Top of INPUT RECORDS

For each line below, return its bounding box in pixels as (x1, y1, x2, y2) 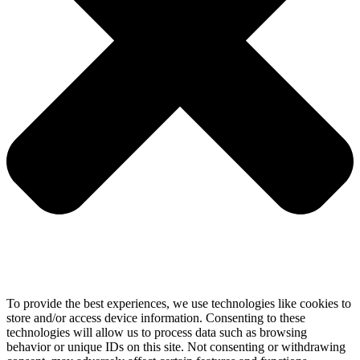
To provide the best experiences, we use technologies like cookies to (6, 296, 351, 310)
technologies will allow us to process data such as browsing (6, 325, 307, 339)
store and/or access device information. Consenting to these (6, 310, 305, 325)
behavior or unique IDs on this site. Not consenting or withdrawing (6, 339, 346, 354)
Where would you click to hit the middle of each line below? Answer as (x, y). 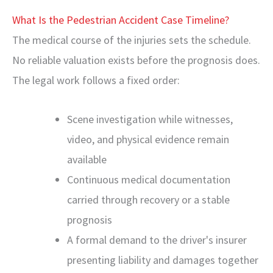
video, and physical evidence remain (148, 139)
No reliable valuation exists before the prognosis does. (136, 60)
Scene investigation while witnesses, (150, 119)
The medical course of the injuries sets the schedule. (132, 40)
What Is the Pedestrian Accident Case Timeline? (121, 19)
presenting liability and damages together (163, 260)
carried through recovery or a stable (148, 200)
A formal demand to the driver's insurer (157, 240)
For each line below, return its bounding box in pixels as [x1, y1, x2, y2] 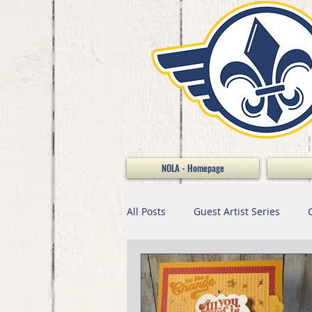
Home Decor [155, 260, 212, 274]
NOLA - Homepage [162, 160, 224, 175]
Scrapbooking [240, 260, 303, 274]
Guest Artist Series [194, 205, 280, 219]
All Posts [127, 205, 166, 219]
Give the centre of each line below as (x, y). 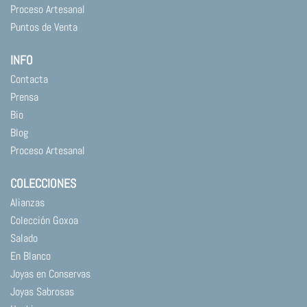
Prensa (24, 97)
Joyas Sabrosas (42, 291)
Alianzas (27, 202)
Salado (24, 238)
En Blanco (30, 256)
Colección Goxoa (44, 220)
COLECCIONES (43, 183)
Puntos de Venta (44, 27)
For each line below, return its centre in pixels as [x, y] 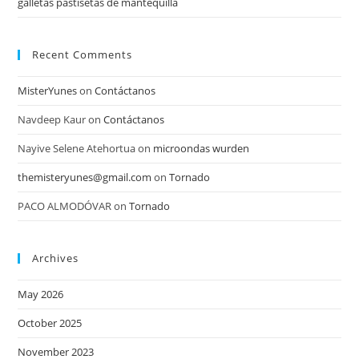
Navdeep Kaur [52, 119]
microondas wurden [202, 148]
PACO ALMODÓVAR [65, 206]
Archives [56, 258]
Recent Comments [83, 54]
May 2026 [41, 294]
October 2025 [50, 323]
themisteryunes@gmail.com [85, 177]
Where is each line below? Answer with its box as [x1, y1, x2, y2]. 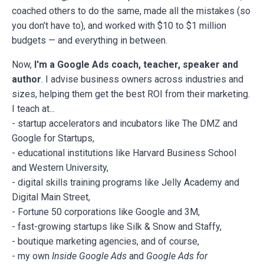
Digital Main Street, [12, 191, 90, 203]
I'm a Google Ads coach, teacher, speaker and [34, 58, 238, 70]
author [12, 73, 41, 85]
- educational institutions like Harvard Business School [12, 147, 236, 159]
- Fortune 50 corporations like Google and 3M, [12, 206, 200, 217]
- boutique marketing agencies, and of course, [12, 235, 199, 247]
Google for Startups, [12, 132, 94, 144]
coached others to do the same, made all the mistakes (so [12, 5, 250, 16]
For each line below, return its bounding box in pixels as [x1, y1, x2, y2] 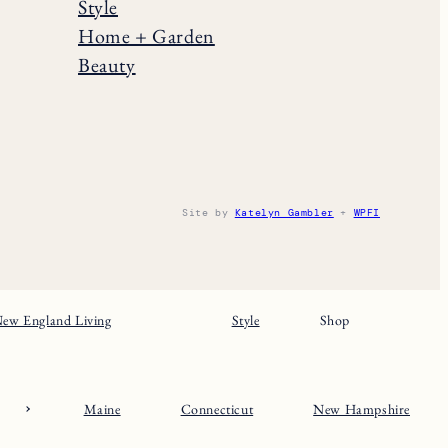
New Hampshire [313, 400, 410, 419]
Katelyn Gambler [234, 206, 334, 220]
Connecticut [180, 400, 254, 419]
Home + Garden [78, 23, 215, 50]
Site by [181, 206, 235, 220]
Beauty [78, 52, 136, 79]
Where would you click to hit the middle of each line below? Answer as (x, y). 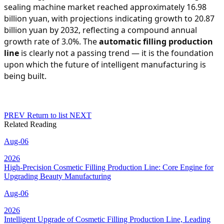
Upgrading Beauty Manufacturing (57, 176)
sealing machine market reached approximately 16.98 (105, 7)
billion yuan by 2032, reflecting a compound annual (100, 30)
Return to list (47, 115)
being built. (25, 76)
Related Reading (30, 124)
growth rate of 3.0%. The (51, 41)
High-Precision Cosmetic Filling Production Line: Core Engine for (109, 167)
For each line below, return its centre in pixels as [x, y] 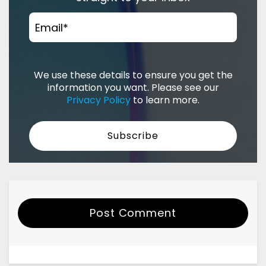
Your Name [52, 249]
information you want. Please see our [133, 88]
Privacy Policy [99, 100]
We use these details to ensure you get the [133, 75]
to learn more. [165, 100]
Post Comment [133, 213]
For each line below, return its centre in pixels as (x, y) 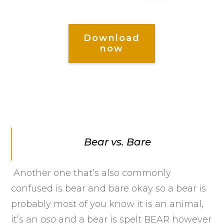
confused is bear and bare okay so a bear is (109, 188)
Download (112, 38)
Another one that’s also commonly (91, 173)
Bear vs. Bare (117, 142)
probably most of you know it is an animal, (107, 204)
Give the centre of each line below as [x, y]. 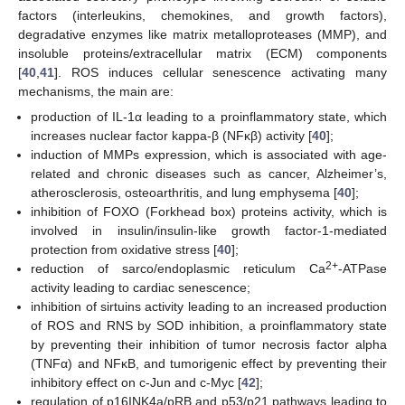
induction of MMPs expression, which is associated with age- [209, 155]
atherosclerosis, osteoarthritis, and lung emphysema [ [184, 193]
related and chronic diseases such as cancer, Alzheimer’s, [209, 174]
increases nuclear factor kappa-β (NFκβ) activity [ [172, 136]
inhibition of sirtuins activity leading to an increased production [209, 307]
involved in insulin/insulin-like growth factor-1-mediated [209, 231]
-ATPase [363, 269]
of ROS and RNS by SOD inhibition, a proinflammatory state [209, 326]
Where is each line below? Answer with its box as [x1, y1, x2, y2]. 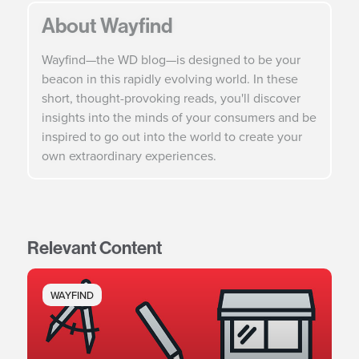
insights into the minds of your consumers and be [41, 107, 317, 126]
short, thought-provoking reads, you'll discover [41, 88, 301, 107]
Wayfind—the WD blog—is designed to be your [41, 50, 301, 68]
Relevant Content [26, 236, 162, 259]
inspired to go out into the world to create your [41, 127, 302, 145]
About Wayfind [41, 14, 172, 39]
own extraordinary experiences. [41, 146, 216, 164]
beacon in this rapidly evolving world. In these [41, 69, 298, 87]
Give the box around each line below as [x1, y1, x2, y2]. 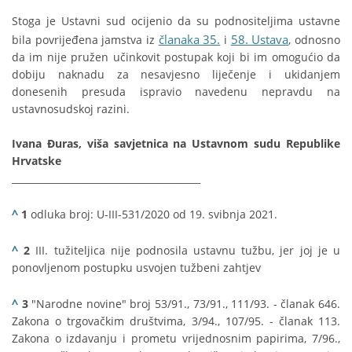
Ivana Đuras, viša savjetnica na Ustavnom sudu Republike [12, 136, 340, 152]
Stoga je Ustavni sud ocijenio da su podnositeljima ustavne [12, 13, 340, 29]
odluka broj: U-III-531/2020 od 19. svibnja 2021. [27, 207, 277, 222]
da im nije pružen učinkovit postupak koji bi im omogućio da [12, 49, 340, 65]
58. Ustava [230, 31, 289, 48]
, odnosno [288, 32, 341, 48]
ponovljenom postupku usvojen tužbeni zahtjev [12, 260, 261, 276]
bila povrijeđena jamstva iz [12, 32, 159, 48]
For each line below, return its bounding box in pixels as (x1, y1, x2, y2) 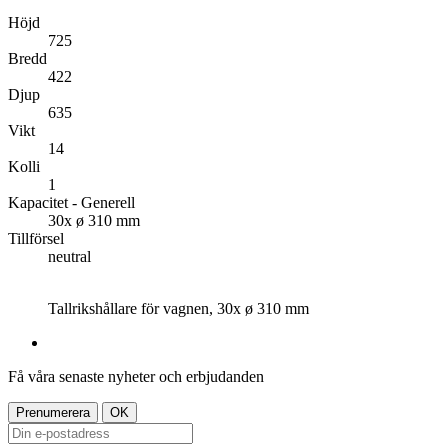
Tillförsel (8, 230, 64, 248)
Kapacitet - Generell (8, 194, 135, 212)
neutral (48, 248, 91, 266)
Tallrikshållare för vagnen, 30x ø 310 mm (48, 300, 309, 318)
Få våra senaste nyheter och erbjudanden (8, 368, 264, 386)
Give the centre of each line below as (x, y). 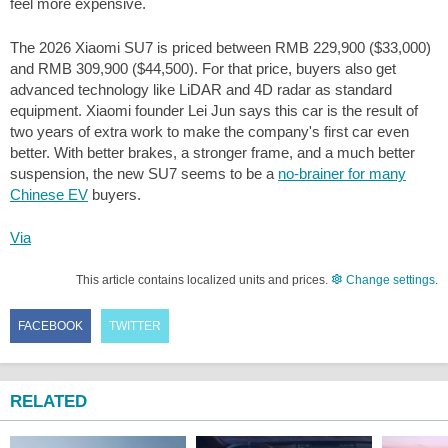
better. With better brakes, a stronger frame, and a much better (212, 152)
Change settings (389, 279)
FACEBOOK (50, 325)
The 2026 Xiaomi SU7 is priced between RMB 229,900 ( (192, 47)
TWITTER (135, 325)
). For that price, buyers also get (292, 68)
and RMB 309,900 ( (73, 68)
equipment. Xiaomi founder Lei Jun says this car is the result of (214, 110)
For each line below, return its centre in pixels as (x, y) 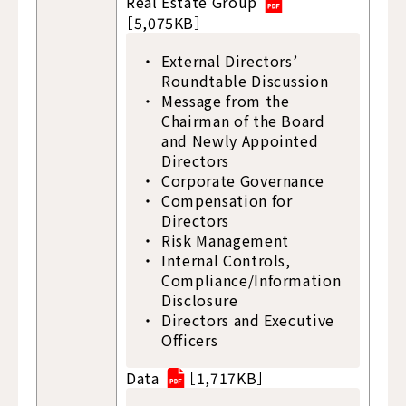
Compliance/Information (251, 280)
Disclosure (200, 300)
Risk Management (225, 240)
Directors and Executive (248, 319)
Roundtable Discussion (245, 80)
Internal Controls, (226, 260)
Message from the (226, 100)
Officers (190, 339)
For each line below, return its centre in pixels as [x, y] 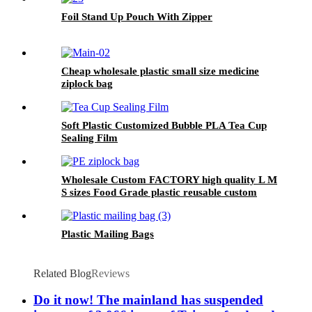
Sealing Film [89, 138]
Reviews [110, 273]
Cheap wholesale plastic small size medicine [160, 71]
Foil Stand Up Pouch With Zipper [137, 16]
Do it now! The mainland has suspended [148, 300]
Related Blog [62, 273]
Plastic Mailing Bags [108, 234]
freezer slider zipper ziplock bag [134, 204]
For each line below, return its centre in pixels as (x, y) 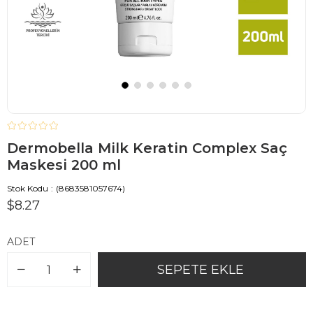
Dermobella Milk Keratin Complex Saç (147, 148)
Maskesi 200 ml (64, 165)
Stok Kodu (28, 189)
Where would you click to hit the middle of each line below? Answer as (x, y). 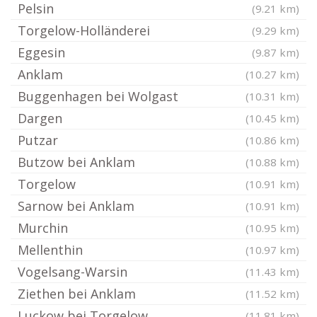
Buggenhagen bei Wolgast (98, 96)
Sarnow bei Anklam (76, 206)
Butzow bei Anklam (76, 162)
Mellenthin (50, 250)
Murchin (43, 228)
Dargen (40, 118)
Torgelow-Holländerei (84, 30)
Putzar (38, 140)
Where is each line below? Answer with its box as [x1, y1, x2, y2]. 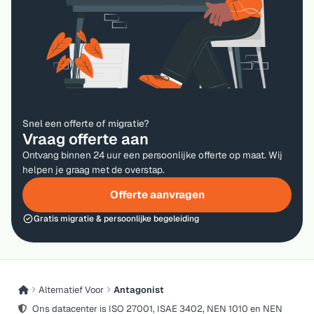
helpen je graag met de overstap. [22, 163, 165, 176]
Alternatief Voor [39, 283, 104, 296]
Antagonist [114, 283, 165, 296]
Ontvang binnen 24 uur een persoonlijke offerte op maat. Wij [22, 148, 282, 161]
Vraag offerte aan [22, 128, 149, 149]
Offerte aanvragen [109, 187, 205, 201]
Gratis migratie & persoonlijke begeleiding [34, 212, 199, 224]
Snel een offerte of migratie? [22, 116, 149, 130]

Bottom of INPUT RECORDS

→ PROMPT:
Stop after the line containing "video, and physical": copy the records exactly from the first line up to there, leaving pictures out.

→ OUTPUT OF THE EXERCISE:
For each line below, return its bounding box in pixels as (x1, y1, x2, y2) 
To provide the best experiences, we use technologies like cookies to (6, 296, 351, 310)
technologies will allow us to process data such as browsing (6, 325, 307, 339)
store and/or access device information. Consenting to these (6, 310, 305, 325)
behavior or unique IDs on this site. Not consenting or withdrawing (6, 339, 346, 354)
Where would you click to hit the middle of each line below? Answer as (x, y). 
video, and physical evidence remain (148, 139)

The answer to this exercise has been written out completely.